Kastamonu’da 2022 yılında kullandığı uyuşturucunun tesiriyle komaya girerek hayatını kaybeden gencin vefatının akabinde haklarında dava açılan 2 sanık, mahpus cezasına çarptırıldı.
Olay, 2022 yılının Ağustos ayında Kastamonu vilayet merkezinde meydana geldi. Edinilen bilgiye nazaran, gece saatlerinde bir ortaya gelen Murat Can Öztürk (22), B.İ.D., S.Ö. ve E.G., E.E.’den temin ettikleri uyuşturucu maddeyi kullandı. Bir müddet sonra araçlarıyla gezintiye çıkan Murat Can Öztürk, B.İ.D., S.Ö. ve E.G., Kastamonu-İnebolu karayolu Toprakköprü mevkiinde R.E. ile karşılaştı. Murat Can Öztürk, B.İ.D., S.Ö. ve E.G., bir müddet sohbet ettikten sonra R.E. ile birlikte hareket ederek bağlantıya geçtikleri şahıstan sentetik ecza hapı satın aldı. Kuzeykent Mahallesi’nde bir apart daire kiralayan Murat Can Öztürk, B.İ.D., S.Ö., E.G. ve R.E., satın aldıkları sentetik ecza hapını kullandı. Bir mühlet sonra 22 yaşındaki Murat Can Öztürk uyuşturucu komasına girerek kötüleşti.
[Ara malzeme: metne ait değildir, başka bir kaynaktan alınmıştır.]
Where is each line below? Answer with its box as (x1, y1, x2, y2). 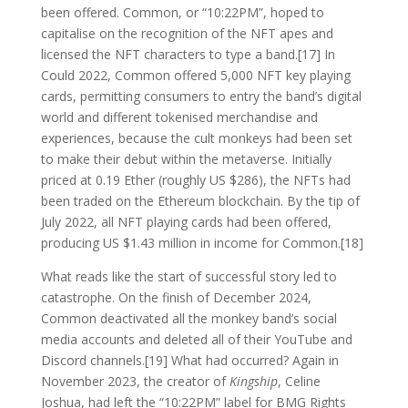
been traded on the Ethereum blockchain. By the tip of (40, 191, 360, 209)
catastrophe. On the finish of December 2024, (40, 288, 311, 306)
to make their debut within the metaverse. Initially (40, 149, 331, 168)
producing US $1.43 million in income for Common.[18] (40, 233, 363, 251)
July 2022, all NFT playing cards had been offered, (40, 212, 331, 230)
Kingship (229, 372, 278, 390)
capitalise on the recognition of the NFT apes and (40, 24, 333, 42)
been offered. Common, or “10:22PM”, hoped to (40, 3, 324, 21)
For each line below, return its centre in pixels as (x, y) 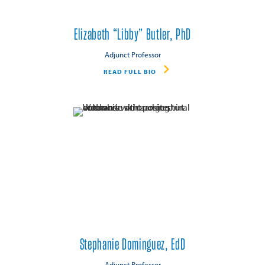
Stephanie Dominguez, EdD (132, 245)
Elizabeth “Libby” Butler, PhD (132, 35)
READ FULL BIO (130, 72)
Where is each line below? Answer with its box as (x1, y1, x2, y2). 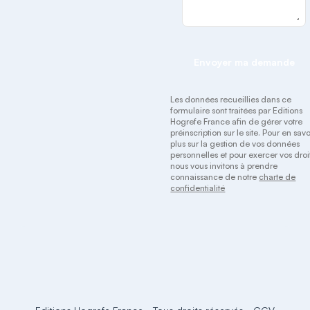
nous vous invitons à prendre (170, 161, 278, 171)
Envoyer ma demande (193, 56, 295, 68)
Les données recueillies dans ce (170, 94, 292, 104)
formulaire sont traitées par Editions (170, 105, 303, 116)
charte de (259, 172, 296, 182)
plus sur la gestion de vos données (170, 138, 300, 149)
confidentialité (170, 183, 226, 193)
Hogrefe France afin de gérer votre (170, 116, 303, 127)
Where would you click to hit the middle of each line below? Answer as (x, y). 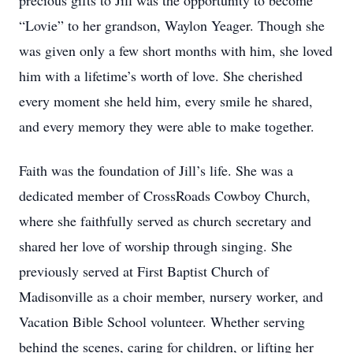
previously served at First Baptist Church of (144, 271)
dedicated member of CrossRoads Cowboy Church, (165, 195)
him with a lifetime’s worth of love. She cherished (161, 76)
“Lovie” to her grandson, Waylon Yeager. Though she (172, 25)
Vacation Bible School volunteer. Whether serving (162, 321)
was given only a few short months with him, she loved (176, 50)
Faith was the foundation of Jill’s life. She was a (156, 170)
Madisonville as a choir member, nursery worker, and (171, 296)
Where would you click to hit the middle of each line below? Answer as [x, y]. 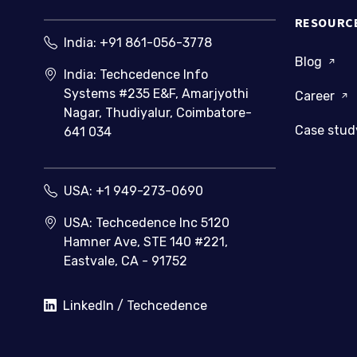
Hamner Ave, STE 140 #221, [146, 242]
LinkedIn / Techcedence [135, 306]
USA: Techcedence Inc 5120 [147, 223]
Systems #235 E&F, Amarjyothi [156, 94]
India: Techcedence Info [136, 75]
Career [316, 96]
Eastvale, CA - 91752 [126, 261]
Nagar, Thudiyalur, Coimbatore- [158, 113]
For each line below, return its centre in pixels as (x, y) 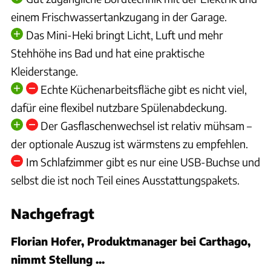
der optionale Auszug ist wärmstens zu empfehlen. (129, 143)
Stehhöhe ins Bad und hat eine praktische (108, 53)
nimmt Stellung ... (58, 259)
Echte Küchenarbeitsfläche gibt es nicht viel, (144, 89)
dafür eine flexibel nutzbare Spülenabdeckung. (119, 107)
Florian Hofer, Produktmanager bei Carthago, (131, 241)
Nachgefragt (53, 213)
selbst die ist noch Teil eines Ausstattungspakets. (125, 180)
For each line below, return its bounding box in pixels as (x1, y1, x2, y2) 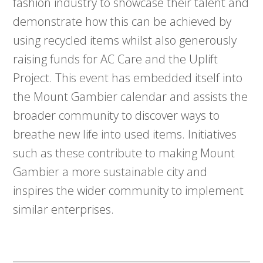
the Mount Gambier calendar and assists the (13, 89, 248, 105)
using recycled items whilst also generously (13, 32, 237, 49)
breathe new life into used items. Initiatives (13, 126, 237, 143)
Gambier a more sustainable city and (13, 164, 208, 180)
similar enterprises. (13, 201, 114, 218)
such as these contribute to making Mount (13, 145, 235, 161)
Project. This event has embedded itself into (13, 70, 243, 86)
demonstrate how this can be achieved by (13, 14, 232, 30)
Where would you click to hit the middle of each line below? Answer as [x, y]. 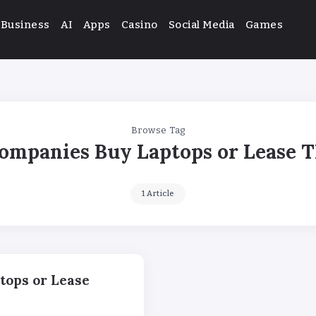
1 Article [158, 193]
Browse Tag [158, 130]
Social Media [201, 25]
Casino [139, 25]
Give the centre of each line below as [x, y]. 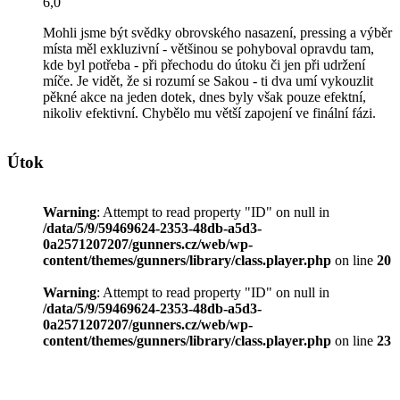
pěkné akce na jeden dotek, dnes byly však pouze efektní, [204, 96]
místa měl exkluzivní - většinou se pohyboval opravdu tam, [208, 48]
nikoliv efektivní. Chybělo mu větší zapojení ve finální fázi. [209, 112]
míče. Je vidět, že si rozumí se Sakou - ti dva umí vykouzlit [208, 80]
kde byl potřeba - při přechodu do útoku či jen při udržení [204, 64]
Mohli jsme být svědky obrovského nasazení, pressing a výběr [217, 32]
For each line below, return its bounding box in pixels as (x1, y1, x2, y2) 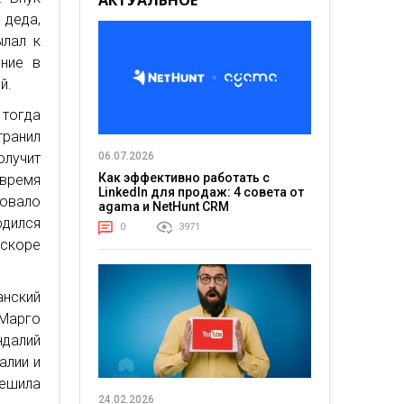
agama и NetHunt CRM (97, 199, 229, 215)
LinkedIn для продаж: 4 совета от (97, 185, 304, 200)
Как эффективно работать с (97, 170, 270, 186)
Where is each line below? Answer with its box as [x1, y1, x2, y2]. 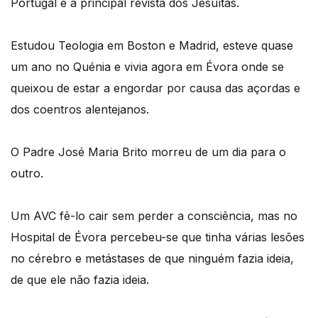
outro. [11, 166, 43, 181]
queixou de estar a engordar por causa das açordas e [11, 81, 300, 96]
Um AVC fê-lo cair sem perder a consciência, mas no [11, 209, 297, 224]
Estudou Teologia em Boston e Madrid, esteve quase [11, 38, 293, 53]
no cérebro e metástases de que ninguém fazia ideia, [11, 251, 294, 266]
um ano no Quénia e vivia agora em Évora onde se [11, 60, 284, 75]
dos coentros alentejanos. [11, 102, 149, 117]
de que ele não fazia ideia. [11, 273, 149, 287]
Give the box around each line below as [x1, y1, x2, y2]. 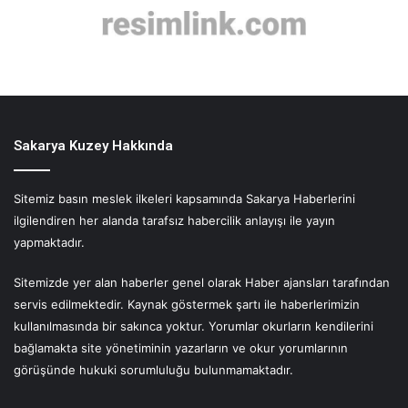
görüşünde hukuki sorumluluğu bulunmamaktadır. [14, 362, 293, 378]
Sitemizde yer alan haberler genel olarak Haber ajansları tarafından [14, 275, 390, 291]
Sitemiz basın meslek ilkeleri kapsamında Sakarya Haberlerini [14, 191, 355, 207]
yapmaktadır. [14, 235, 85, 250]
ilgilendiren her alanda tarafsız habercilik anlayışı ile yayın [14, 213, 335, 229]
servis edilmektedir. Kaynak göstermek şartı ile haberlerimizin [14, 297, 360, 312]
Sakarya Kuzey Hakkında [14, 138, 173, 155]
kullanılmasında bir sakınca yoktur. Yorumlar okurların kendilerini [14, 319, 373, 334]
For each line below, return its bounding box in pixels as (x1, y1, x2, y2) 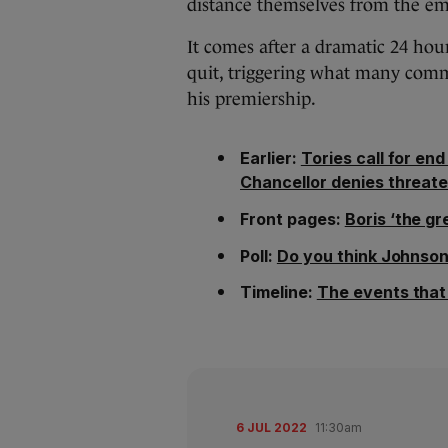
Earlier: (240, 148, 301, 168)
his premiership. (187, 89, 320, 109)
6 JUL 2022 (236, 420, 307, 436)
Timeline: (240, 282, 317, 303)
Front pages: (240, 208, 345, 229)
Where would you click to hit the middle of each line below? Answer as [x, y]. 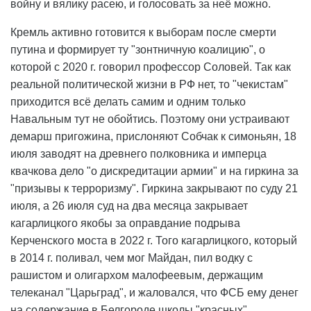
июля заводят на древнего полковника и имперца [138, 154]
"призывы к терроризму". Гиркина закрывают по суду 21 [154, 189]
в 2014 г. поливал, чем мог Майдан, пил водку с [132, 258]
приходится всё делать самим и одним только [128, 102]
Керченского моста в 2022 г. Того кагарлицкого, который [154, 241]
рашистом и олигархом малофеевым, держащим [137, 276]
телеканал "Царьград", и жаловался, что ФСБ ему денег [154, 293]
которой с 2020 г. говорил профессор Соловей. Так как [151, 67]
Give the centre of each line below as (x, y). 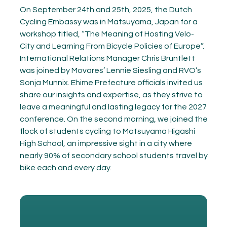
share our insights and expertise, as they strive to (111, 95)
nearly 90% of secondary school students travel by (113, 156)
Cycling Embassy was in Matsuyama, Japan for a (108, 22)
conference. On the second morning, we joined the (113, 119)
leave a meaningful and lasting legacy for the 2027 (113, 107)
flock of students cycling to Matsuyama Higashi (107, 131)
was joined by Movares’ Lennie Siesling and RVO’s (110, 70)
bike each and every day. (65, 168)
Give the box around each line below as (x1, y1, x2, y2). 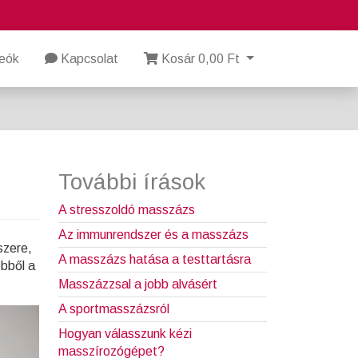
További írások (58, 169, 205, 195)
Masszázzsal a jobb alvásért (58, 277, 217, 292)
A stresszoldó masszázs (58, 203, 195, 217)
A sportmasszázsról (58, 302, 169, 316)
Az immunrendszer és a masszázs (58, 228, 249, 242)
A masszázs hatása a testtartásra (58, 253, 251, 267)
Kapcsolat (58, 51, 119, 66)
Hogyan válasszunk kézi (58, 327, 192, 341)
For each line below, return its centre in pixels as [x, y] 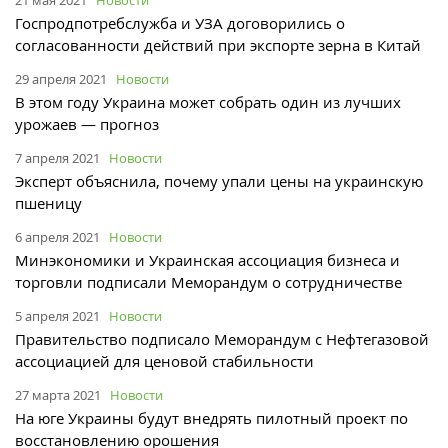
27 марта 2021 [58, 394]
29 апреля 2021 [61, 78]
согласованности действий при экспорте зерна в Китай [218, 44]
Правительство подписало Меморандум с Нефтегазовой [222, 338]
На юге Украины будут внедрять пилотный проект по [211, 417]
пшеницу [48, 202]
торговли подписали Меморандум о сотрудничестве [208, 281]
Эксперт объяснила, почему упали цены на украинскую [219, 180]
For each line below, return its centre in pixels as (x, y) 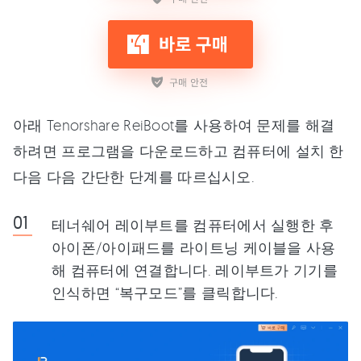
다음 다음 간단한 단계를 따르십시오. (134, 177)
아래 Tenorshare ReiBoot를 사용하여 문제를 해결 (174, 125)
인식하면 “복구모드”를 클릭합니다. (165, 293)
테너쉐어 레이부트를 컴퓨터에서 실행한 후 (193, 225)
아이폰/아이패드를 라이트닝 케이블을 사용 (194, 248)
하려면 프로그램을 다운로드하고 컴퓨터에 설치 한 (178, 151)
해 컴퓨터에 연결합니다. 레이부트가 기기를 (195, 270)
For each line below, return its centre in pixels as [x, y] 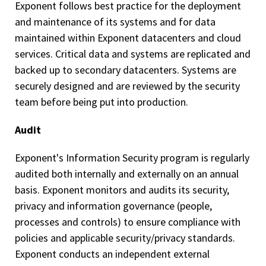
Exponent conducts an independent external [112, 254]
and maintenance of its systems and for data [115, 22]
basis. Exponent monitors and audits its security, [122, 190]
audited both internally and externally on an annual [127, 174]
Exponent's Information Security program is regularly [132, 158]
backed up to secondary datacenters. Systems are [126, 70]
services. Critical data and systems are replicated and [133, 54]
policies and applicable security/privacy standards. [125, 238]
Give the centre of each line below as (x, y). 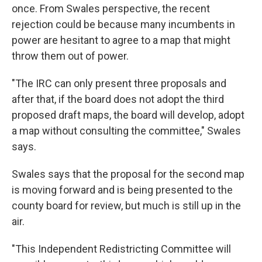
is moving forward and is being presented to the (122, 189)
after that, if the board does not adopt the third (118, 99)
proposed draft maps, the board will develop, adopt (128, 115)
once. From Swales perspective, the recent (111, 8)
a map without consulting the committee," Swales (126, 130)
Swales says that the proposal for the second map (128, 174)
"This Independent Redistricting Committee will (121, 249)
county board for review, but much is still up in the (126, 205)
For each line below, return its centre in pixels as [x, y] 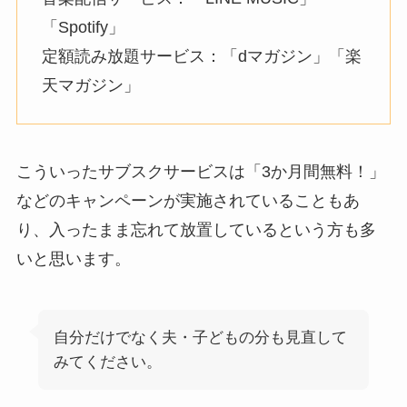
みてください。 [107, 362]
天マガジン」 [90, 85]
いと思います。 [73, 259]
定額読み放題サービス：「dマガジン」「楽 [201, 56]
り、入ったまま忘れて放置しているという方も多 [196, 230]
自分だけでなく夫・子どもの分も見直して [200, 338]
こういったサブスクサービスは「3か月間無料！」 [200, 172]
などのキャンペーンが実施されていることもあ [188, 201]
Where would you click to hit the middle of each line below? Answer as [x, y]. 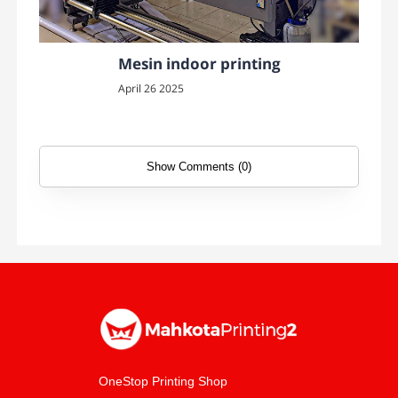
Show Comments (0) [199, 166]
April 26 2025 [151, 88]
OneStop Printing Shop [163, 382]
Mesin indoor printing [199, 63]
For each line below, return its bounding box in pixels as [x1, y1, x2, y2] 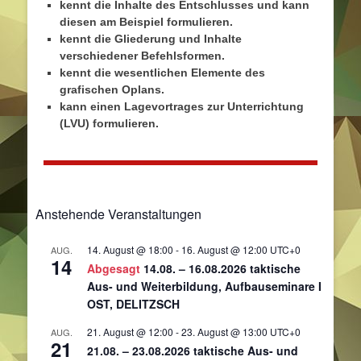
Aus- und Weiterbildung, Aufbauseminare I [87, 277, 322, 294]
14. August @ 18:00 [87, 242, 173, 256]
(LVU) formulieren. [60, 117, 159, 131]
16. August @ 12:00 [181, 242, 268, 256]
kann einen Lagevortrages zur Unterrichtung [60, 100, 304, 114]
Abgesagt [87, 259, 140, 276]
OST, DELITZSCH [87, 295, 180, 312]
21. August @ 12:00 [87, 324, 173, 338]

Arkadaşları tarafından olay yerine çağrılan sıhhat gruplarınca Kastamonu Eğitim ve Araştırma Hastanesine kaldırılan Murat Can Öztürk, yapılan müdahalelere karşın kurtarılamadı.
Yaşanan olayın akabinde uyuşturucu temin ettikleri tez edilen E.E. ile R.E., gözaltına alındı. Emniyetteki süreçlerinin akabinde adliyeye sevk edilen R.E. tutuklanırken, E.E. ise isimli denetim kuralıyla özgür bırakıldı. R.E. ile E.E. hakkında Kastamonu Ağır Ceza Mahkemesinde "taksirle mevte neden olma’, ’uyuşturucu yahut uyarıcı husus ticareti yapma yahut sağlama’, ’uyuşturucu kullanımına yer temin etme’ cürümlerinden dava açıldı.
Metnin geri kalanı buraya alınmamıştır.